Hoshino is no stranger to making ripples. He entered the family-run resort business in 1989 and, after confronting shareholders about what he saw as mishandling of the company, he was asked to leave. Two years later, as Hoshino watched the market contract but their competitors expand, the company brought him back to revolutionize the business. He was just 31 at the time.
The first fix was getting better workers. “In recruitment, we were [and still are] competing against the manufacturing sector, which is a very high-productivity industry. Japan is famous for that — automobile making, Sony, Canon, etc.,” said Hoshino. He had to convince the younger generation to pick service over manufacturing, and to work and live where his resorts are located. “The young generally want to live in cities, but we had to convince them they should come to the mountains or beaches.” Hoshino also started reorganizing the management of his business in a way that was unseen in Japan.
In Japanese culture, there’s a popular tradition (perhaps less so in the younger generation) in which recent graduates join a company and remain there for the rest of their career. It’s called, both lovingly and un-lovingly, the “salaryman.” Hoshino, sensing a rejection of this concept of hierarchy and waiting-your-turn by the younger generation, shook up the hierarchy by allowing everyone at the company, no matter their seniority, to question methods and put forth ideas. He also made employees more valuable by having them experience everything in the resort, from cooking and cleaning to checking in guests and turning down rooms.This is a style he picked up by necessity from managing rural hotels. “Unlike a city environment, you don’t have a lot of companies to subsidize your work, like housekeeping,” said Hoshino. Everything must be done in house. He also incentivizes young workers with the option to take one- or two-year breaks in which they can travel or take classes, all while remaining under the insurance plan of Hoshino, as long as they promise to come back.
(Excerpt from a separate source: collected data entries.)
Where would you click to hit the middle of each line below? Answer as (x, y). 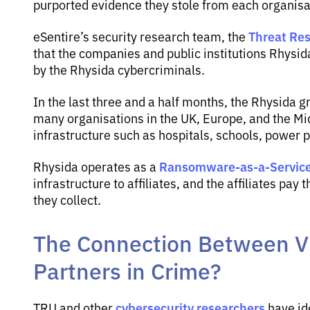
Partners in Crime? (127, 270)
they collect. (67, 199)
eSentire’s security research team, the (141, 36)
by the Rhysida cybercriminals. (119, 69)
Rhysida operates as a (96, 166)
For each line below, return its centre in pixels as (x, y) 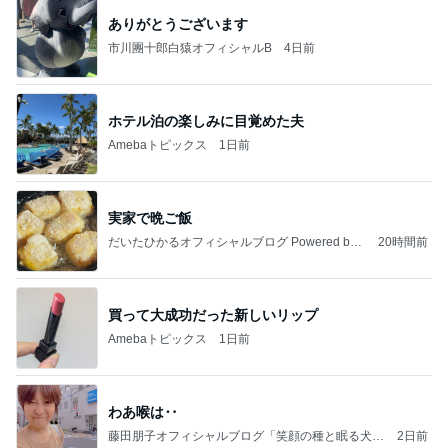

Hoshino himself understands not wanting to commit to one thing for a lifetime. He allocates 60 days a year to skiing — we caught up with him on his way to Vancouver to ski — and requires that his assistant be proficient on the slopes.
Hoshino first brought western conveniences to ryokans in rural areas. His portfolio includes luxury ryokans in Okinawa, Fuji, Karuizawa and Kyoto, with Bali (Indonesia) coming soon. Now Tokyo provides the true test for locales where ryokan living seems at odds with the business focus of financial centers around the world. In rural Japan, his properties (he manages 35 in total) are patronized by about 80 percent Japanese people. In Tokyo, the financial heart of the country, foreign travelers will likely make up the majority of his bookings. He’s betting that businessmen will pay a premium to end the day on their work trip with a soak in an onsen on the top floor of the hotel, with views of Tokyo, and that they’ll eat long, multi-course meals, with other diners, in the tradition of centuries-old ryokans. While a large city poses his biggest challenge yet, if it succeeds — and the company’s stock price doubling since its IPO suggests it will — Hoshino’s sights are set next on the capital cities of Europe and beyond. So, remember the name.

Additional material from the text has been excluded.